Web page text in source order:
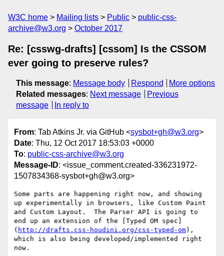
W3C home Mailing lists Public
public-css-
archive@w3.org
October 2017
Re: [csswg-drafts] [cssom] Is the CSSOM
ever going to preserve rules?
This message: Message body Respond
More options
Related messages: Next message
Previous
message
In reply to
From: Tab Atkins Jr. via GitHub <sysbot+gh@w3.org>
Date: Thu, 12 Oct 2017 18:53:03 +0000
To: public-css-archive@w3.org
Message-ID: <issue_comment.created-336231972-
1507834368-sysbot+gh@w3.org>
Some parts are happening right now, and showing
up experimentally in browsers, like Custom Paint
and Custom Layout.  The Parser API is going to
end up an extension of the [Typed OM spec]
( http://drafts.css-houdini.org/css-typed-om),
which is also being developed/implemented right
now.
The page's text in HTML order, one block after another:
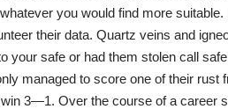
you would find more
their data. Quartz veins and
your safe or had them stolen call
managed to score one of their rust
3—1. Over the course of a career
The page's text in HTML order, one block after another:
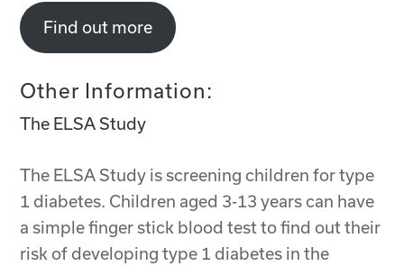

• What you will do:
Leaving out the pictures, transcribe the material above exactly.

• Written answer:
Web page text in source order:
W3C home Mailing lists Public
public-css-
archive@w3.org
October 2017
Re: [csswg-drafts] [cssom] Is the CSSOM
ever going to preserve rules?
This message: Message body Respond
More options
Related messages: Next message
Previous
message
In reply to
From: Tab Atkins Jr. via GitHub <sysbot+gh@w3.org>
Date: Thu, 12 Oct 2017 18:53:03 +0000
To: public-css-archive@w3.org
Message-ID: <issue_comment.created-336231972-
1507834368-sysbot+gh@w3.org>
Some parts are happening right now, and showing
up experimentally in browsers, like Custom Paint
and Custom Layout.  The Parser API is going to
end up an extension of the [Typed OM spec]
( http://drafts.css-houdini.org/css-typed-om),
which is also being developed/implemented right
now.
The page's text in HTML order, one block after another:
you would find more
their data. Quartz veins and
your safe or had them stolen call
managed to score one of their rust
3—1. Over the course of a career
The page's text in HTML order, one block after another:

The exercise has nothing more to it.